Show every line in the records below that contains the word "purse".

○ ○ ○ ○

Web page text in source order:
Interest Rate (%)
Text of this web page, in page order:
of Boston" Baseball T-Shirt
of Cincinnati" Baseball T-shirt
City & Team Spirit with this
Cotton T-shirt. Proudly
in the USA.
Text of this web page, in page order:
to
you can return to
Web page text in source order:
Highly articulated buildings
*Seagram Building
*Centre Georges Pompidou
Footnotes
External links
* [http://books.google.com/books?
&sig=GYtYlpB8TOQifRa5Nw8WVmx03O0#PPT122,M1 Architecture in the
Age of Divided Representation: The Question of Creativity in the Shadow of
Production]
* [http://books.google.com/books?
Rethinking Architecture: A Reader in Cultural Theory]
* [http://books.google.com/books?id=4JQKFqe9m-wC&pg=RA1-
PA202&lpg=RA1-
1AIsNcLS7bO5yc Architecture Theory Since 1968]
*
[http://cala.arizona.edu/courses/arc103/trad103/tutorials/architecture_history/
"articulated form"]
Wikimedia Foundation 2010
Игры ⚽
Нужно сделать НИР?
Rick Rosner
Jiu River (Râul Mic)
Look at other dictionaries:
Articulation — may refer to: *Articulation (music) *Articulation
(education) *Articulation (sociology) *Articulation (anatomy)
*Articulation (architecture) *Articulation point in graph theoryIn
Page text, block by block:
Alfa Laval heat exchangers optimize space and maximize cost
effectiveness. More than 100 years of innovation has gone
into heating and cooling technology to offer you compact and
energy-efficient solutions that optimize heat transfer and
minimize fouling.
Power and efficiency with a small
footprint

○ ○ ○ ○

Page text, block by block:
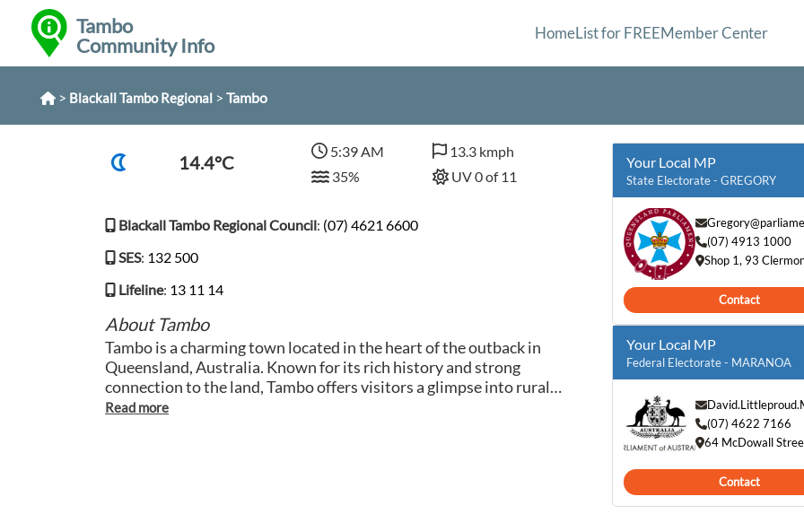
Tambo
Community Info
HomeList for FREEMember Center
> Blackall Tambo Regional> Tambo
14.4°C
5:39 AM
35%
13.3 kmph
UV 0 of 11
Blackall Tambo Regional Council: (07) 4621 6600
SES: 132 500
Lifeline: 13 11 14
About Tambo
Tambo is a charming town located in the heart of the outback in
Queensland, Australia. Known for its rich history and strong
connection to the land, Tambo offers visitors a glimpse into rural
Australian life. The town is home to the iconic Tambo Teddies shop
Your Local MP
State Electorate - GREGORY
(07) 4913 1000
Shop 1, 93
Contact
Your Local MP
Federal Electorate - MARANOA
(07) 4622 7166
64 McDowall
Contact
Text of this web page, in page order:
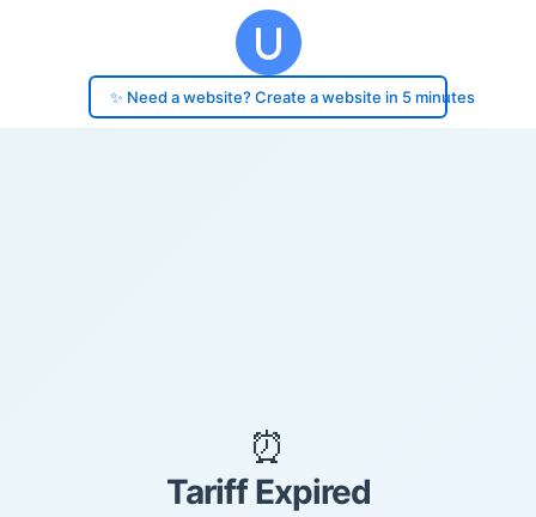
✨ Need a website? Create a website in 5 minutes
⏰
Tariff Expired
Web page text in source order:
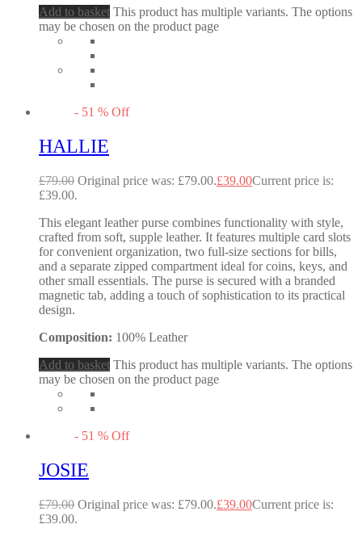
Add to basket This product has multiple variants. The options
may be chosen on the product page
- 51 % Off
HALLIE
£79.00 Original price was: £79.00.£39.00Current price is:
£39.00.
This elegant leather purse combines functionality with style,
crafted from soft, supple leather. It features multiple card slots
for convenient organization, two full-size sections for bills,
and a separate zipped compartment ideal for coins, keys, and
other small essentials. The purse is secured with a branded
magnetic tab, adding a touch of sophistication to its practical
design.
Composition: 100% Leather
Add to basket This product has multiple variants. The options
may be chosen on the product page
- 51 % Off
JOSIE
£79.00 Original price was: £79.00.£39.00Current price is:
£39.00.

○ ○ ○ ○

▶ YOUR SOLUTION:
This elegant leather purse combines functionality with style,
other small essentials. The purse is secured with a branded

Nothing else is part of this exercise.